*** Opening of Material provided ***

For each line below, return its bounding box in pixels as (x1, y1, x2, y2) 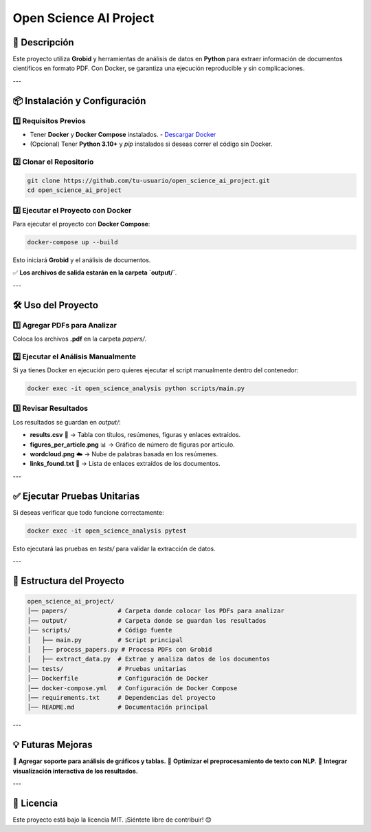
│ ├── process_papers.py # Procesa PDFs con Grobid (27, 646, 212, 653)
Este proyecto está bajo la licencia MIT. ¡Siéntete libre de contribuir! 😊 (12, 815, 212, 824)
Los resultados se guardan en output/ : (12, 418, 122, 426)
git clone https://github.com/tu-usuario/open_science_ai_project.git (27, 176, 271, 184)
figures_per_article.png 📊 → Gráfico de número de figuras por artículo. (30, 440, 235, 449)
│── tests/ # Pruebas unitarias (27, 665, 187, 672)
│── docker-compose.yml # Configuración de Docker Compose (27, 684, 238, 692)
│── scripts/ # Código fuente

*** Close of Material provided ***

### [Exercise brief]
The expected result is an exact transcription of the lines from the one containing "Los resultados se" through the end of the records above; please include both ends.

### [Output]
Los resultados se guardan en output/ : (12, 418, 122, 426)
git clone https://github.com/tu-usuario/open_science_ai_project.git (27, 176, 271, 184)
figures_per_article.png 📊 → Gráfico de número de figuras por artículo. (30, 440, 235, 449)
│── tests/ # Pruebas unitarias (27, 665, 187, 672)
│── docker-compose.yml # Configuración de Docker Compose (27, 684, 238, 692)
│── scripts/ # Código fuente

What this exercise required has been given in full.